Segundo o i apurou, a contestação às linhas vermelhas traçadas no discurso da semana passada aos fuzileiros sem uma retractação pública, pondo em causa as suas orientações diretas aos militares, levaram Gouveia e Melo a exonerar o capelão com efeitos imediatos, depois de na semana passada ter deixado claro o que exige aos militares sob a sua chefia desde dezembro: “Não quero arruaceiros na Marinha; não quero bravatas fúteis, mas verdadeira coragem, física e moral; não quero militares sem valores, sem verdadeira dedicação à Pátria; não quero militares que não percebam que na Selva temos que ser Lobos, mas em casa cordeiros, pois isso é a verdadeira marca de autodomínio, autocontrole e de confiança dos outros em nós”, declarou na altura Gouveia e Melo, considerando que independentemente do que vier a ser apurado pela justiça, os acontecimentos daquele sábado “mancharam as nossas fardas, independentemente do que vier a ser apurado”. 
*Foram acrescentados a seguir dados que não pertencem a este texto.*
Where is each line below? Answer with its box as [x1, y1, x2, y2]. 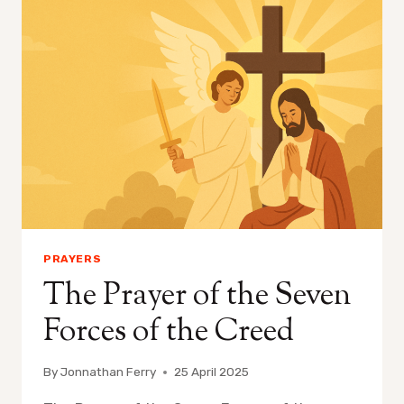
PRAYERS [43, 252, 102, 265]
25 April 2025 [174, 364, 250, 380]
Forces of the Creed [43, 309, 294, 354]
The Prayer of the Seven [43, 273, 351, 318]
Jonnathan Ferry [60, 364, 157, 380]
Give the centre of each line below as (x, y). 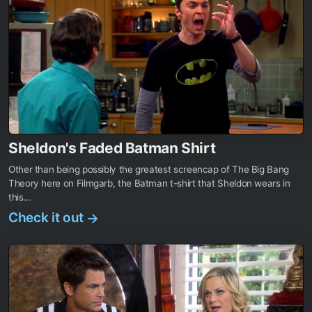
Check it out (48, 217)
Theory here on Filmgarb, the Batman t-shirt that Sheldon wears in (149, 183)
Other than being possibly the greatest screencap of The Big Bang (149, 169)
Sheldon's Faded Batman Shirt (112, 148)
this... (20, 197)
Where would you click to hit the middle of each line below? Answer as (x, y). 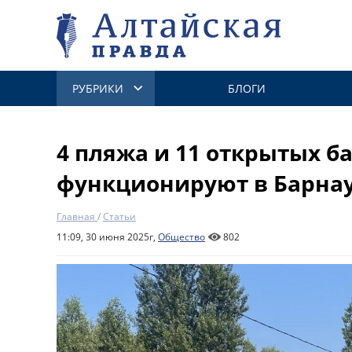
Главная (76, 216)
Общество (181, 237)
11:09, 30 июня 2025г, (107, 237)
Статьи (119, 216)
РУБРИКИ (98, 88)
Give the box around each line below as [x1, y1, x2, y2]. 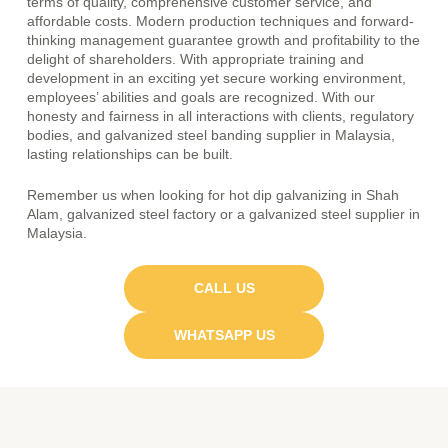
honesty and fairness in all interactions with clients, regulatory [27, 109, 415, 125]
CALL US [193, 281, 255, 297]
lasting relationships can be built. [27, 147, 234, 163]
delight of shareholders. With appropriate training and [27, 52, 365, 68]
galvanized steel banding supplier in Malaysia [105, 128, 392, 144]
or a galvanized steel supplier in [216, 207, 421, 223]
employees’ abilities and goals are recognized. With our [27, 90, 376, 106]
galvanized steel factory [67, 207, 217, 223]
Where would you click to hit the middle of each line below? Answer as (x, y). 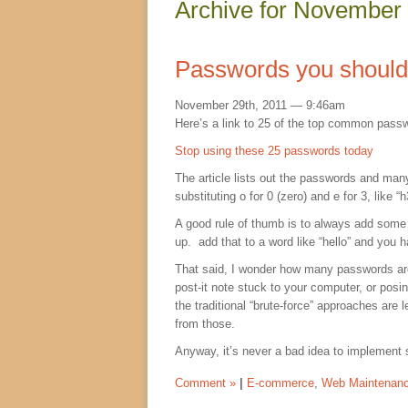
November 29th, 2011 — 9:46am (260, 106)
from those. (205, 324)
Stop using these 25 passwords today (274, 151)
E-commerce (280, 383)
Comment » (205, 383)
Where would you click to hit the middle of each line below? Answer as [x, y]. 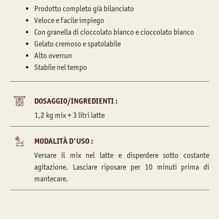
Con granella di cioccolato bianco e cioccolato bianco [114, 32]
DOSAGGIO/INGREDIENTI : [76, 101]
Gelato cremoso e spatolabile [77, 44]
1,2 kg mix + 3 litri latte [69, 115]
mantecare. [51, 179]
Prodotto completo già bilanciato [84, 9]
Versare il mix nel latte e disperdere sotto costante [122, 155]
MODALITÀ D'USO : [64, 141]
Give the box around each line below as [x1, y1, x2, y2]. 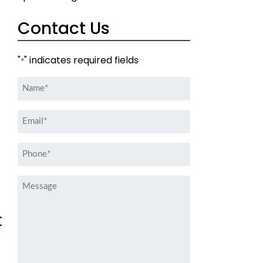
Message [17, 175, 63, 189]
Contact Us [18, 17, 110, 41]
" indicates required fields [24, 53, 139, 68]
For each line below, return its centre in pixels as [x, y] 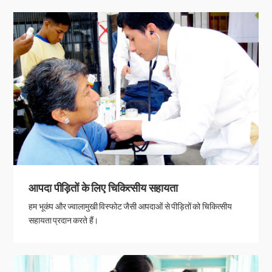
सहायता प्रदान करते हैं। [64, 220]
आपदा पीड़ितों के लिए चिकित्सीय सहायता [103, 188]
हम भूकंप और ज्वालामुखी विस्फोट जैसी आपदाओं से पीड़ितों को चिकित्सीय [131, 206]
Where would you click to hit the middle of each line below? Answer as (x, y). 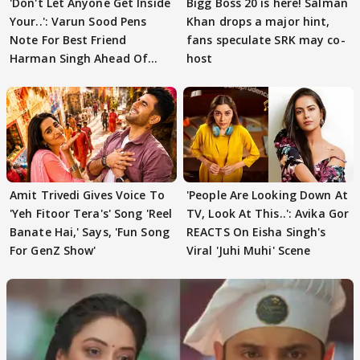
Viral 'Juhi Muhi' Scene (249, 250)
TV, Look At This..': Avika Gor (268, 213)
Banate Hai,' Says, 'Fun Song (90, 232)
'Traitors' (36, 76)
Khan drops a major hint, (258, 21)
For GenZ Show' (53, 250)
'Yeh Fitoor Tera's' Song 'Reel (91, 213)
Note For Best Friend (68, 39)

 “Não te deixes levar pelas primeiras impressões. Aguarda pelos que fazem o caminho certo. A justiça que siga o seu caminho…”, ripostou o capelão nas redes sociais. “O senhor Almirante, que aguarde pela justiça. Julgar sem saber não corre nada bem”, continuava o capelão, dando voz a críticas internas ao discurso.

Ontem, 24 horas depois da exoneração, o capelão publicou um pedido de desculpa:  “É muito importante reconhecer perante vós e perante a Marinha, enquanto militar, que errei ao dirigir-me de forma incorreta, inapropriada, interpretativa e pública ao almirante CEMA”, escreveu, informando que tinha relido o discurso de Gouveia e Melo na internet. Seguiu-se um recuo em toda a linha: “Não tenho dúvidas, agora mais a frio, que tomou a única posição possível e ética ao traçar para toda a Marinha uma linha vermelha de comportamento”. 

Dirigindo-se aos militares “como vosso capelão”, pediu mesmo desculpa por não ter defendido bem a posição cristã. O i tentou ontem contactar o sacerdote, sem sucesso. Já fonte oficial da Marinha Portuguesa confirmou que o capelão teve uma audiência com o CEMA, encontrando-se à data de ontem exonerado.

Segundo o i apurou, o pedido de desculpa público era uma das condições para Gouveia e Melo poder equacionar uma readmissão, uma avaliação que ontem estava em curso. Outro cenário é um outro capelão militar poder vir a suceder ao padre e capitão-tenente de 52 anos, ao serviço da Marinha desde que foi ordenado em 1996.